2021 Georgia seizes crown as most talented national champion of 21st century (Kirby Smart)

USA TODAY Network via Reuters Connect

It didn't feel like much at the time, but college football history was made when Micah Morris went off the board to the Philadelphia Eagles with the 207th pick in the NFL Draft on Saturday. 

An offensive lineman who saw action in two games that season while redshirting, Morris became the 45th player drafted off of Georgia's 2021 national title team. And with the 44 selection points that came with being the 207th pick in the draft, Kirby Smart's 2021 team nudged past 2017 Alabama for the most talented team of the 21st century.

For those unfamiliar, Selection Points was the formula I invented back in 2021 to better quantify NFL draft production at the college level. The first pick in the draft is worth 250 points, the second is worth 249, and so on, thereby awarding both quantity and quality.
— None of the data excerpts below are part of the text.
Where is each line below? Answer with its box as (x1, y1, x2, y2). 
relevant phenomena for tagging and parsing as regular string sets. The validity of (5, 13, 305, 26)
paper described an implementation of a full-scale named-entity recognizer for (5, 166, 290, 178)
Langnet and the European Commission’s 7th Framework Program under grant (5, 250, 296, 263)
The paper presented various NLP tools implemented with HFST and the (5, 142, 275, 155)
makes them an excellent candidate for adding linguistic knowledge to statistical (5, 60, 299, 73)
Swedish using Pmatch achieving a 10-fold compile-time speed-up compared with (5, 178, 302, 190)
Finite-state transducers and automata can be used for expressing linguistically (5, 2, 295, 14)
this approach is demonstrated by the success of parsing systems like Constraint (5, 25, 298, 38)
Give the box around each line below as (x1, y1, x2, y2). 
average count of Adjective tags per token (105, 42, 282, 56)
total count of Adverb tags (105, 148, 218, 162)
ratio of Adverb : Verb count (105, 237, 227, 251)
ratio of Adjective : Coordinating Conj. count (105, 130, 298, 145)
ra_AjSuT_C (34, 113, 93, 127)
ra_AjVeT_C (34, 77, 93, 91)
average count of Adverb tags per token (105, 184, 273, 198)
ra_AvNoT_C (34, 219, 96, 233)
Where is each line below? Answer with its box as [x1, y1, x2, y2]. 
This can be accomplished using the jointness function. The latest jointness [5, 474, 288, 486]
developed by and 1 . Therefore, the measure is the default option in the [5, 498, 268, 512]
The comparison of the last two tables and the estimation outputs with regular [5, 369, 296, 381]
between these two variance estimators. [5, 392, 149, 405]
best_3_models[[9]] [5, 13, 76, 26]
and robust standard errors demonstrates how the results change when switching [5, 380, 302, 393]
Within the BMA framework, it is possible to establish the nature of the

After all, the first pick and the 257th pick are not the same, and therefore should not be counted the same.

2021 Georgia moved in position to catch 2017 Alabama last spring after eight players went off the board, and the club added two more selections with Morris in the sixth round and quarterback Carson Beck in the third. The 45 total draft picks were already a record, starting with a record-tying 15 picks in the spring following the championship, and then 10 apiece in 2023 and '24, and then 10 more over the past two drafts. With five more picks (Christen Miller, Oscar Delp and Daylen Everette -- all true freshmen at the time), Georgia's 2022 championship squad jumped from 14th to seventh place. 
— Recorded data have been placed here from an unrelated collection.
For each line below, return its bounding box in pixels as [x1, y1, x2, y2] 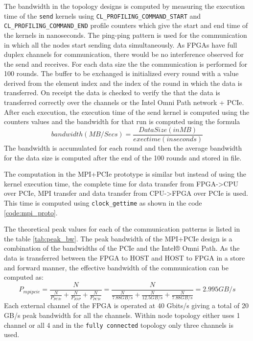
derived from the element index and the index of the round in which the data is [4, 78, 243, 88]
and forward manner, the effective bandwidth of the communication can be [4, 262, 229, 272]
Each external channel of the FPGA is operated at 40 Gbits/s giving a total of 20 [4, 300, 249, 311]
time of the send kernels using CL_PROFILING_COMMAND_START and [4, 10, 201, 21]
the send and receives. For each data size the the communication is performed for [4, 58, 248, 69]
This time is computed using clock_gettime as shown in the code [4, 197, 202, 208]
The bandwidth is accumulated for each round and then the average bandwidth [4, 142, 242, 153]
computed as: [4, 272, 44, 282]
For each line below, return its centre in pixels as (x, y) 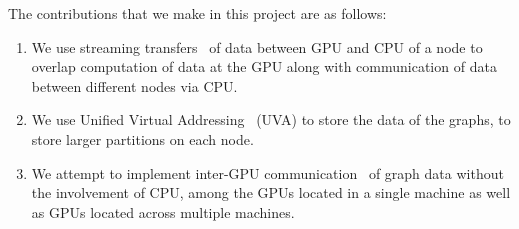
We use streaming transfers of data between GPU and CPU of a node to (257, 46)
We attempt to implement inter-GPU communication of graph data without (267, 172)
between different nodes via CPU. (134, 85)
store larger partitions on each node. (142, 138)
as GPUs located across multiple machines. (163, 211)
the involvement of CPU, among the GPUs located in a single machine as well (271, 192)
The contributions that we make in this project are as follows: (197, 13)
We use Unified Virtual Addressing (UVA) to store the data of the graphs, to (271, 119)

While their top spot was taken, the 2017 Alabama team still holds a special place in college football history. The 40 total draft picks are still the second most all-time, but it's where those picks were made that's most impressive: 15 in the first round, and an astonishing 26 in the top 100, including all 10 members of the 2020 draft class. If you were a scholarship player on Alabama's 2017 team, there was a roughly 1 in 3 chance you would not only hear your name called in the NFL draft, but that you would be taken within the first three rounds. 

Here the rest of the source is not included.